■ Data for review:
::::::::::

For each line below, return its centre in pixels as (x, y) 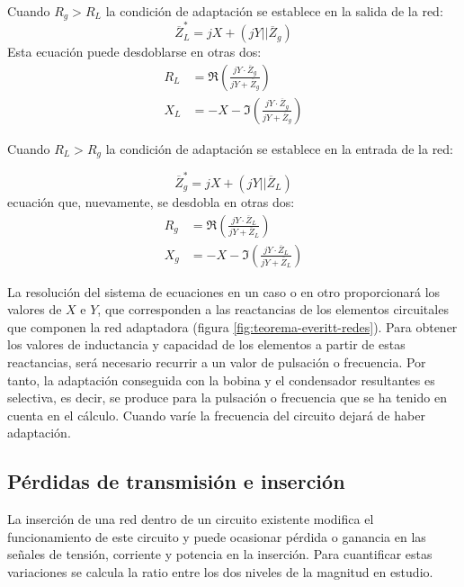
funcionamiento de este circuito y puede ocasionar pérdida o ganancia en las (217, 536)
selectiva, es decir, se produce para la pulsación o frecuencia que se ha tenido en (227, 397)
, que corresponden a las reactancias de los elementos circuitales (273, 309)
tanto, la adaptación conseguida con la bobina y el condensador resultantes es (221, 379)
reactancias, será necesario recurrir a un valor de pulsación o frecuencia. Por (217, 362)
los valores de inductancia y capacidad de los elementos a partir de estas (206, 344)
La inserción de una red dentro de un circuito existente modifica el (191, 519)
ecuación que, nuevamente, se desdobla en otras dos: (151, 202)
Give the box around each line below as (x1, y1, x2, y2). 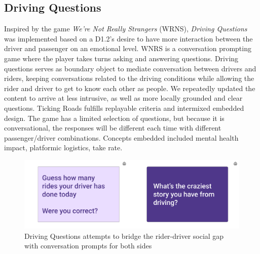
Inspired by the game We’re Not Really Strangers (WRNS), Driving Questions (4, 23, 247, 34)
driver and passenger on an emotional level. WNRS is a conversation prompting (4, 43, 251, 54)
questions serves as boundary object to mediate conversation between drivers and (4, 63, 256, 73)
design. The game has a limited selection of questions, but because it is (4, 112, 225, 123)
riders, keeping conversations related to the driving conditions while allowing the (4, 73, 254, 83)
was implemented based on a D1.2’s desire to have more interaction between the (4, 33, 253, 44)
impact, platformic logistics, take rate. (4, 142, 123, 153)
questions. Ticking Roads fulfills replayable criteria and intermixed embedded (4, 102, 244, 113)
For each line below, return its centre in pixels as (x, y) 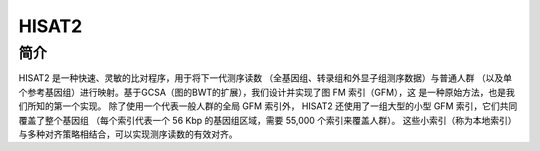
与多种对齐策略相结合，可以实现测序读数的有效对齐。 (128, 134)
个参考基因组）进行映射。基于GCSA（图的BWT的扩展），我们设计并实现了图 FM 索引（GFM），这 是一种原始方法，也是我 (266, 92)
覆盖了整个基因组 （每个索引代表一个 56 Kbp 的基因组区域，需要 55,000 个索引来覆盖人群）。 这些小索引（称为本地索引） (267, 120)
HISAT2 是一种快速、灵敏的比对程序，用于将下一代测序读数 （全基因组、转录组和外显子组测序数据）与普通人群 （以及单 (265, 78)
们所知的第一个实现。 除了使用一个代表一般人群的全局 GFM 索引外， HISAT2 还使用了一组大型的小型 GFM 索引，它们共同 (268, 106)
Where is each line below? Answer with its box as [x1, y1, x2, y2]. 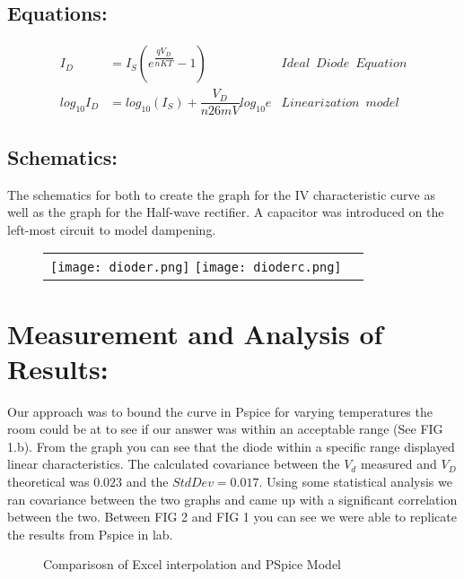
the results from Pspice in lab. [7, 524, 173, 543]
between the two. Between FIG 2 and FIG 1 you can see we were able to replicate [7, 507, 457, 526]
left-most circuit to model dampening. [7, 220, 216, 238]
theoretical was [7, 472, 90, 490]
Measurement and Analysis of [7, 315, 383, 351]
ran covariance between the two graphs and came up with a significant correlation [7, 489, 458, 508]
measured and [360, 454, 437, 473]
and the [126, 472, 169, 490]
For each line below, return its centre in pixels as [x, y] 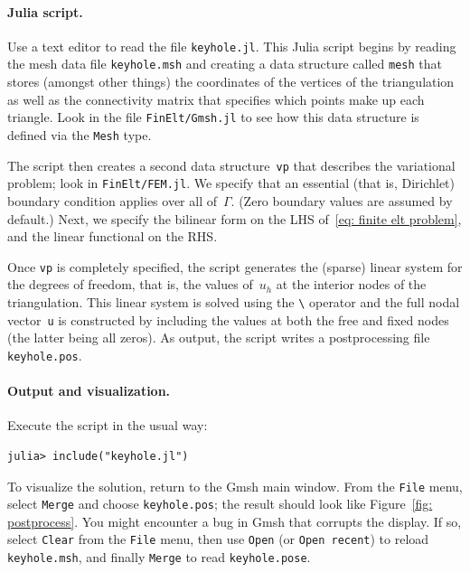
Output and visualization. [89, 391]
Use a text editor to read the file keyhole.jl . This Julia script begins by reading [232, 46]
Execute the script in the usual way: [108, 425]
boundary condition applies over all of [112, 200]
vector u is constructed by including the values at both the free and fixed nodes [228, 319]
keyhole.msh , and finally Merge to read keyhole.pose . [159, 557]
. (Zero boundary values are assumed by [342, 200]
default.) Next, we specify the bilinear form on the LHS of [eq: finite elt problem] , [235, 218]
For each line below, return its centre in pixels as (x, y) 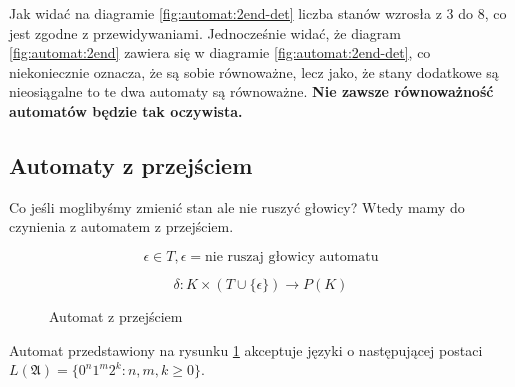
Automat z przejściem (116, 315)
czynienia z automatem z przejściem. (121, 226)
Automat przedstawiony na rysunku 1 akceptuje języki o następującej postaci (246, 349)
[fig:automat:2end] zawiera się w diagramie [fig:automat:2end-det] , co (220, 52)
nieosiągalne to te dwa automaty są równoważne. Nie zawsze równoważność (251, 91)
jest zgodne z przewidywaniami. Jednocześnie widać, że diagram (205, 32)
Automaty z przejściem (131, 164)
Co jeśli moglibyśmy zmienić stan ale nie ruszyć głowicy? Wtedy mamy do (237, 206)
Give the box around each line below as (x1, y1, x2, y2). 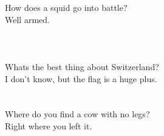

::::::::::

■ Exercise aim: Each line, from the beginning of the listing to the line bearing "the results from" inclusive, should be copied exactly; the pictures stay out.

■ Your response:
For each line below, return its centre in pixels as (x, y) 
funcionamiento de este circuito y puede ocasionar pérdida o ganancia en las (217, 536)
selectiva, es decir, se produce para la pulsación o frecuencia que se ha tenido en (227, 397)
, que corresponden a las reactancias de los elementos circuitales (273, 309)
tanto, la adaptación conseguida con la bobina y el condensador resultantes es (221, 379)
reactancias, será necesario recurrir a un valor de pulsación o frecuencia. Por (217, 362)
los valores de inductancia y capacidad de los elementos a partir de estas (206, 344)
La inserción de una red dentro de un circuito existente modifica el (191, 519)
ecuación que, nuevamente, se desdobla en otras dos: (151, 202)
Give the box around each line below as (x1, y1, x2, y2). 
Inspired by the game We’re Not Really Strangers (WRNS), Driving Questions (4, 23, 247, 34)
driver and passenger on an emotional level. WNRS is a conversation prompting (4, 43, 251, 54)
questions serves as boundary object to mediate conversation between drivers and (4, 63, 256, 73)
design. The game has a limited selection of questions, but because it is (4, 112, 225, 123)
riders, keeping conversations related to the driving conditions while allowing the (4, 73, 254, 83)
was implemented based on a D1.2’s desire to have more interaction between the (4, 33, 253, 44)
impact, platformic logistics, take rate. (4, 142, 123, 153)
questions. Ticking Roads fulfills replayable criteria and intermixed embedded (4, 102, 244, 113)
For each line below, return its centre in pixels as (x, y) 
与多种对齐策略相结合，可以实现测序读数的有效对齐。 (128, 134)
个参考基因组）进行映射。基于GCSA（图的BWT的扩展），我们设计并实现了图 FM 索引（GFM），这 是一种原始方法，也是我 (266, 92)
覆盖了整个基因组 （每个索引代表一个 56 Kbp 的基因组区域，需要 55,000 个索引来覆盖人群）。 这些小索引（称为本地索引） (267, 120)
HISAT2 是一种快速、灵敏的比对程序，用于将下一代测序读数 （全基因组、转录组和外显子组测序数据）与普通人群 （以及单 (265, 78)
们所知的第一个实现。 除了使用一个代表一般人群的全局 GFM 索引外， HISAT2 还使用了一组大型的小型 GFM 索引，它们共同 (268, 106)
Where is each line below? Answer with its box as [x1, y1, x2, y2]. 
the results from Pspice in lab. [7, 524, 173, 543]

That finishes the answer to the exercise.